Usia muda, idealisme yang menggebu, tenaga yang kuat dan sejuta mimpi yang
ingin diwujudkan. Karena itulah mahasiswa sering mendapat julukan, Agent of
Change, Agent of Social Control dan Iron Stock *bukan stok setrikaan lho ya* Setidaknya
slogan-slogan itulah yang sering saya dapatkan saat menjalani hari-hari sebagai
seorang mahasiswa. Dan yang paling sering dijadikan contoh adalah bagaimana
mahasiswa bisa meruntuhkan sebuah rezim yang sudah berkuasa selama puluhan
tahun. Ya, siapa yang tidak tahu peristiwa beralihnya zaman orde baru ke zaman
reformasi. Semua sepakat, peralihan rezim politik itu karena mahasiswa. Tapi…

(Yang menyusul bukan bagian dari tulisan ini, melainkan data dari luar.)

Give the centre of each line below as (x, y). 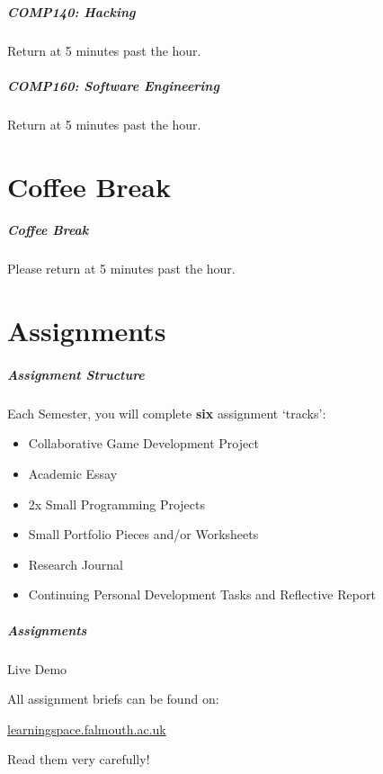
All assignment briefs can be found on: (113, 699)
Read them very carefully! (79, 759)
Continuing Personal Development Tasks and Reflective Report (202, 594)
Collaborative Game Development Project (143, 443)
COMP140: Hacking (71, 11)
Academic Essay (73, 473)
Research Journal (76, 564)
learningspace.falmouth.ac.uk (87, 729)

ternyata sekarang mahasiswa sedang mengalami zaman kegelapan. Gak hanya
mahasiswa biasa, tapi juga aktivis yang notabenenya adalah orang-orang yang
peduli terhadap persoalan di sekitarnya.
Mahasiswa abad 21 emang
udah jauh lebih canggih daripada mahasiswa zaman Orde Baru dulu. Sekarang gadget udah ngetren dimana-mana. Akses
informasi gak perlu repot-repot. Udah gak jaman SMS-an. Sekarang jamannya BBM,
WA, LINE, WE CHAT, KAKAO TALK, de es be. Tapi, bukan itu yang pengen saya
bahas. Meskipun ada hubungannya. Kalo ngeliat pola kehidupan mahasiswa
sekarang, gak sedikit yang miris.
Tadi saya baca sebuah
postingan yang menurut saya sangat jujur. Kenapa? Karena emang kenyataan yang
saya lihat dan beberapa orang pun bisa melihat dan merasakannya. Saat ini
mahasiswa sudah kehilangan hampir semua taringnya. Mahasiswa seolah disibukkan
dengan kegiatan-kegiatan yang lebih banyak menunjang hanya dari sisi akademik
saja. Ketika pun menjadi aktivis, semata untuk meng-upgrade posisi akademiknya. IPK 3,5 ke atas dan lulus sebelum 4
tahun adalah sebuah kebanggaan. Seolah masalah akan selesai dengan IPK tinggi. Kenapa?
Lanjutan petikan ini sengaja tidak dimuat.